Write out the stretch of lines below that begins at the line with "hola-bilingual-chatbot (5, 3, 100, 15)" and ends at the line with "If you have any", including both, exactly as given and nothing more.

▸ Provided material
# # #
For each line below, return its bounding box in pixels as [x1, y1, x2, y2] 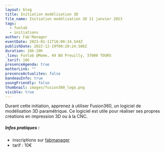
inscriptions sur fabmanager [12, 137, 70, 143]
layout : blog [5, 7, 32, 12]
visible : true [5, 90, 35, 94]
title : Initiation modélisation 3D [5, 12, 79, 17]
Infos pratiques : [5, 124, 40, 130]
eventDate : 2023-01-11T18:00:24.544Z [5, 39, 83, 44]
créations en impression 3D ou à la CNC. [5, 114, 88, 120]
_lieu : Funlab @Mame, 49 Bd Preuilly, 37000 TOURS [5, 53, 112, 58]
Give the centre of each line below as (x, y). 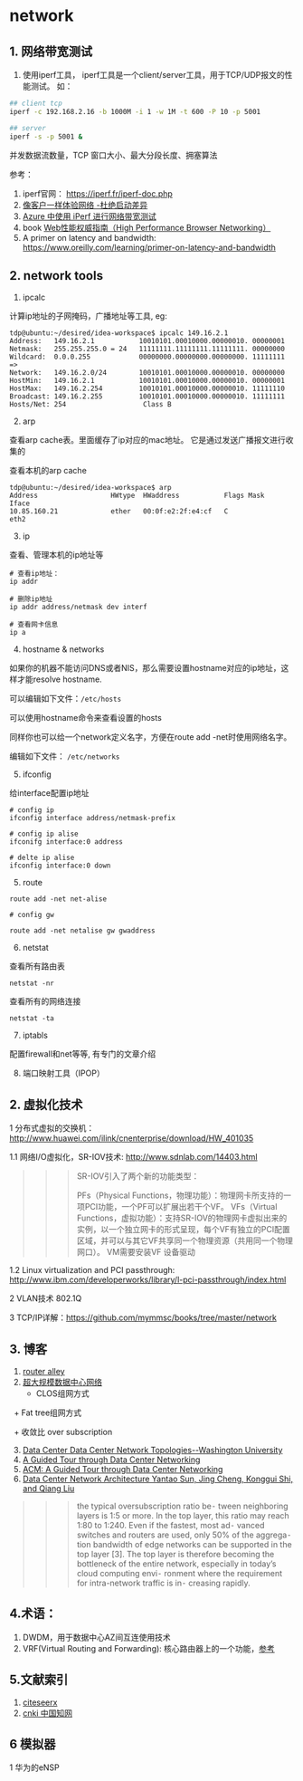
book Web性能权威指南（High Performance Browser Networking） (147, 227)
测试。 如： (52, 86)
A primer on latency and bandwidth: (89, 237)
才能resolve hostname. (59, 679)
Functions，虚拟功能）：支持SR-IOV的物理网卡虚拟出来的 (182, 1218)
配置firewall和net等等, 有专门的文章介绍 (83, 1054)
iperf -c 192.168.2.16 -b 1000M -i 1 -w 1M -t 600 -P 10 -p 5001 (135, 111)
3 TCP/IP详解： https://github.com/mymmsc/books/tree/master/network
# # #
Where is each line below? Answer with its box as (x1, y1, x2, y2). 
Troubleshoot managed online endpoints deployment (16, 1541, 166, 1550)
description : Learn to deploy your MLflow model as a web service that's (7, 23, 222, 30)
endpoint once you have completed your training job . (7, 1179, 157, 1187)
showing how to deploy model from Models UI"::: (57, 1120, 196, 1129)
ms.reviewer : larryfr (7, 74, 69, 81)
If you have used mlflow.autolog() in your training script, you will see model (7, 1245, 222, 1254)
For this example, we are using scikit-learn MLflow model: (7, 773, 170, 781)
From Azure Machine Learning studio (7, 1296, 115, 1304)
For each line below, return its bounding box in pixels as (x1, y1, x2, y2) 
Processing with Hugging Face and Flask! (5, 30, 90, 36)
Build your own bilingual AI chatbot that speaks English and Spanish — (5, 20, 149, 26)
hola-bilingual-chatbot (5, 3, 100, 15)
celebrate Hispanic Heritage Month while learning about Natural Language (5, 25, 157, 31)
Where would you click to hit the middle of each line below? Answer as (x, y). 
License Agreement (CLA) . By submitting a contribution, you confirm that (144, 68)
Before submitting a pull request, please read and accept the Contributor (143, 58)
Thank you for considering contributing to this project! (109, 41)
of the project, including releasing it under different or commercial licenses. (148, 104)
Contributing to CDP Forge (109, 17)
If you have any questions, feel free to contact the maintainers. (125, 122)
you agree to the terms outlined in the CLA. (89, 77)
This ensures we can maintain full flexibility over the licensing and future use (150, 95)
# # #
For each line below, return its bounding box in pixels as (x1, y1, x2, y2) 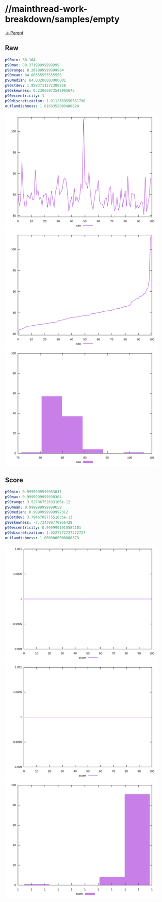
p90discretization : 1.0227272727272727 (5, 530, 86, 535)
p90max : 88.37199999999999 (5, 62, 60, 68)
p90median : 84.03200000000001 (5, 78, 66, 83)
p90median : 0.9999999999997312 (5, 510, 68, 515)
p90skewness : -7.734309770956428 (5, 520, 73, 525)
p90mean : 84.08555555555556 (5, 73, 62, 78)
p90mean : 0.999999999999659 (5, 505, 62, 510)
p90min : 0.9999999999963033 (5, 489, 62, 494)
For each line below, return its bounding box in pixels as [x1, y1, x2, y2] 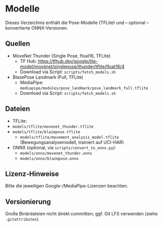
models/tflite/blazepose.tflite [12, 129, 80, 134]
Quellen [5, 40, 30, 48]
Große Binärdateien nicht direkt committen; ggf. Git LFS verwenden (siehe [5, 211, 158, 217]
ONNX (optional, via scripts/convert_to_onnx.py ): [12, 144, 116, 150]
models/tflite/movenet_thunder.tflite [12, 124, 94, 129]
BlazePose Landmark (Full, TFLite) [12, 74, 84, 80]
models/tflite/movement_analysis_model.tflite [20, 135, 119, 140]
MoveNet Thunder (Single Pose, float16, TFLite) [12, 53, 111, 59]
# # #
▸ Exercise solution
hola-bilingual-chatbot (5, 3, 100, 15)
celebrate Hispanic Heritage Month while learning about Natural Language (5, 25, 157, 31)
Where would you click to hit the middle of each line below? Answer as (x, y). 
License Agreement (CLA) . By submitting a contribution, you confirm that (144, 68)
Before submitting a pull request, please read and accept the Contributor (143, 58)
Thank you for considering contributing to this project! (109, 41)
of the project, including releasing it under different or commercial licenses. (148, 104)
Contributing to CDP Forge (109, 17)
If you have any questions, feel free to contact the maintainers. (125, 122)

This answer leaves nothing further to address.